Dragoș Pîslaru, geb. 1976, war bis 2017 Minister für Arbeit und Soziales in Rumänien. Seit 2019 ist er Mitglied des EU-Parlaments (Renew Europe Group) und fungiert seit Anfang des Jahres als Vorsitzender des Ausschusses für Beschäftigung und soziale Angelegenheite.

In Deutschland und Österreich kam es in den letzten Jahren zu Hunderten von Unfällen und mehreren Todesfällen von rumänischen Forstarbeitern …

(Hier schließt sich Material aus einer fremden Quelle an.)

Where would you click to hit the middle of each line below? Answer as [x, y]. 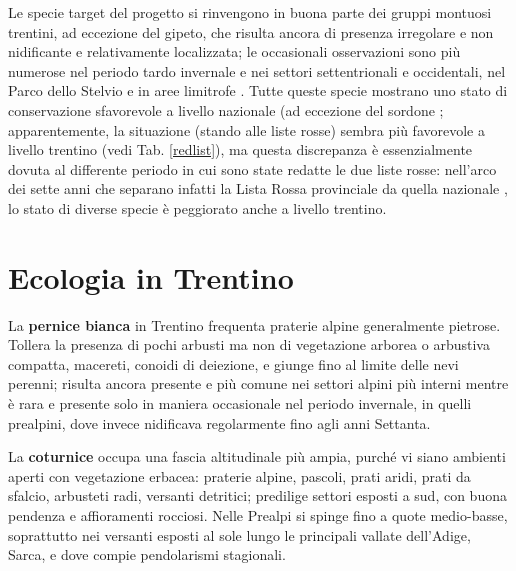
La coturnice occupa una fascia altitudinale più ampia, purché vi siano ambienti [257, 456]
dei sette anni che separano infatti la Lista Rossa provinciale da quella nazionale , [258, 188]
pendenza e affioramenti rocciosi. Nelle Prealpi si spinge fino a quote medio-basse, [258, 515]
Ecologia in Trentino [151, 276]
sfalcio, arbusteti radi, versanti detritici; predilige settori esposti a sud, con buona [257, 495]
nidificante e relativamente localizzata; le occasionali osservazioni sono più [234, 51]
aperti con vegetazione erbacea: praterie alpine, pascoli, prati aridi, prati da [239, 475]
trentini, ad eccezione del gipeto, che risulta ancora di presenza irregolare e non [251, 31]
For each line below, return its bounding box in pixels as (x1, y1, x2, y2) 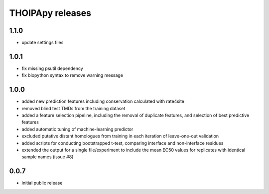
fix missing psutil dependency (21, 65, 83, 71)
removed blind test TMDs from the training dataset (21, 105, 126, 111)
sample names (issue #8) (21, 154, 74, 160)
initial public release (21, 180, 63, 186)
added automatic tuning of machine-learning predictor (21, 126, 134, 132)
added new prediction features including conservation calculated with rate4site (21, 98, 184, 104)
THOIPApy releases (9, 7, 92, 18)
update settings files (21, 40, 64, 46)
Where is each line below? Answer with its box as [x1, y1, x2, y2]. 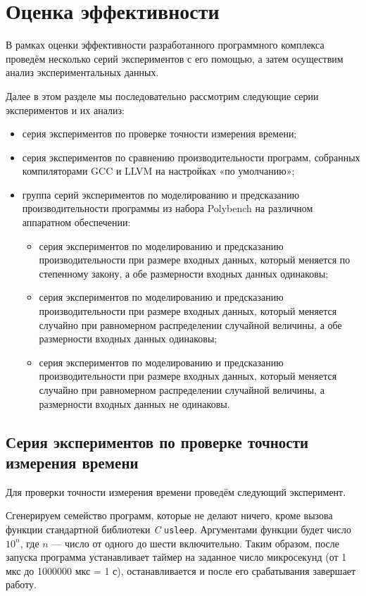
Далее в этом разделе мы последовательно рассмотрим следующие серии [6, 88, 319, 103]
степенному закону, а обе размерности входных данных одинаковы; [39, 266, 329, 280]
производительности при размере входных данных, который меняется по [39, 252, 351, 267]
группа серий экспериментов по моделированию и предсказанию [22, 187, 300, 201]
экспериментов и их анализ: [6, 102, 125, 117]
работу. [6, 577, 37, 592]
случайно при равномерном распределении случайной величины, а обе [39, 317, 342, 332]
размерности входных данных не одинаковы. [39, 396, 230, 411]
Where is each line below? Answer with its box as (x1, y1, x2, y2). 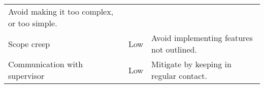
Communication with (8, 58, 83, 70)
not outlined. (151, 43, 197, 55)
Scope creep (8, 37, 50, 50)
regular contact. (151, 70, 207, 81)
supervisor (8, 70, 45, 81)
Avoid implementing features (151, 32, 253, 43)
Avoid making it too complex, (8, 6, 114, 17)
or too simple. (8, 17, 57, 29)
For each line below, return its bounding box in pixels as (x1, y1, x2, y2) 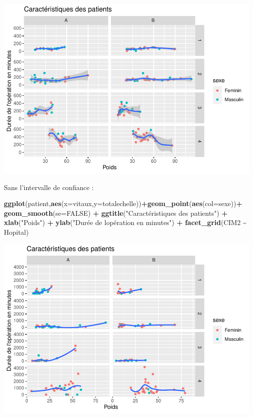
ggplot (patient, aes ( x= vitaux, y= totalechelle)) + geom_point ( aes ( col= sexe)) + (4, 198, 242, 208)
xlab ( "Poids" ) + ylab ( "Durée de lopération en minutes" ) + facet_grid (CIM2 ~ (4, 217, 247, 227)
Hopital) (4, 226, 29, 237)
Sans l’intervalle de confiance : (4, 182, 94, 192)
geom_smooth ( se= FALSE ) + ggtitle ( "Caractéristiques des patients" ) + (4, 208, 228, 218)
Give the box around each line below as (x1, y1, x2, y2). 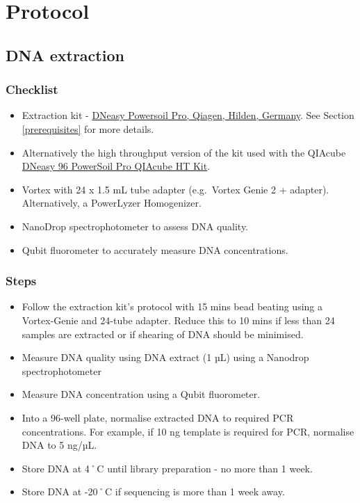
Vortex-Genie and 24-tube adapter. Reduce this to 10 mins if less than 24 (22, 312, 335, 327)
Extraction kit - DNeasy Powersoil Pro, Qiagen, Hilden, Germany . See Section (22, 108, 354, 122)
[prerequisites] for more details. (22, 121, 154, 136)
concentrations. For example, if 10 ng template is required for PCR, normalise (22, 424, 354, 438)
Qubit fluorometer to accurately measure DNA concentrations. (22, 242, 288, 257)
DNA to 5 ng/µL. (22, 438, 97, 452)
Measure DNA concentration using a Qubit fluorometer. (22, 387, 261, 401)
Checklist (6, 81, 58, 98)
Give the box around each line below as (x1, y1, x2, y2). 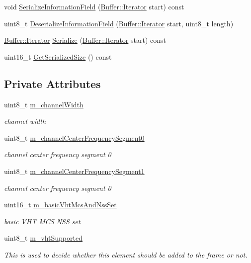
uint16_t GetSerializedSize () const (4, 51, 112, 62)
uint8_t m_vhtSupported (4, 233, 83, 243)
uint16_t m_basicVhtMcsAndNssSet (4, 199, 117, 210)
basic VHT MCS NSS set (4, 216, 81, 226)
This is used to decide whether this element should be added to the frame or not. (4, 249, 248, 260)
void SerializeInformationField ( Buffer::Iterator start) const (4, 1, 184, 11)
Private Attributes (4, 76, 101, 91)
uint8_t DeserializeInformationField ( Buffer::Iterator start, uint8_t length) (4, 18, 234, 28)
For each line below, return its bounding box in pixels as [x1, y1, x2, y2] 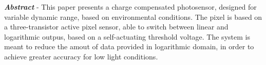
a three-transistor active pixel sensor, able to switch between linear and [4, 21, 229, 32]
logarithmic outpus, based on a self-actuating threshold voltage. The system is [4, 31, 250, 42]
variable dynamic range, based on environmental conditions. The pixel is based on [4, 11, 262, 22]
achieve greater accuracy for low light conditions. [4, 51, 158, 61]
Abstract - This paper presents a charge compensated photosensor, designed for [4, 2, 257, 12]
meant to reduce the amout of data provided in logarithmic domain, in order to [4, 41, 254, 52]
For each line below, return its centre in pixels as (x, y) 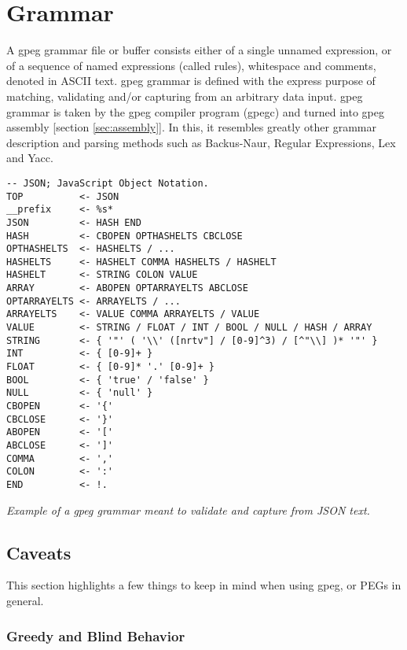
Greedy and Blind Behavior (96, 635)
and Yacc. (30, 158)
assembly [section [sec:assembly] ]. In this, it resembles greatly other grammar (191, 127)
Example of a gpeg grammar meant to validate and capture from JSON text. (188, 510)
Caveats (39, 552)
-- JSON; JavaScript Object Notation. (108, 183)
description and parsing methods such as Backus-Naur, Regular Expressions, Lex (201, 142)
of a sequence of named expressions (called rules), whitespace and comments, (191, 65)

Dragoș Pîslaru: Es ist erstaunlich, wie wenig darüber gesprochen wird. Lokale Medien in Österreich und Deutschland berichten kaum darüber, in rumänischen Medien gibt es ein oder zwei Berichte. Ich persönlich bin 2020 im Zusammenhang mit der Pandemie auf das Thema aufmerksam geworden. In Deutschland und Österreich, aber auch in einer Reihe anderer Länder, gab es eine Reihe von Fällen von migrantischen Arbeiter:innen, die Probleme hatten, als die Grenzen geschlossen wurden. Sie wurden von verschiedenen Flughäfen in Rumänien zur Arbeit in der deutschen Fleischindustrie verfrachtet, oder zur Feldarbeit in die Niederlande und nach Spanien.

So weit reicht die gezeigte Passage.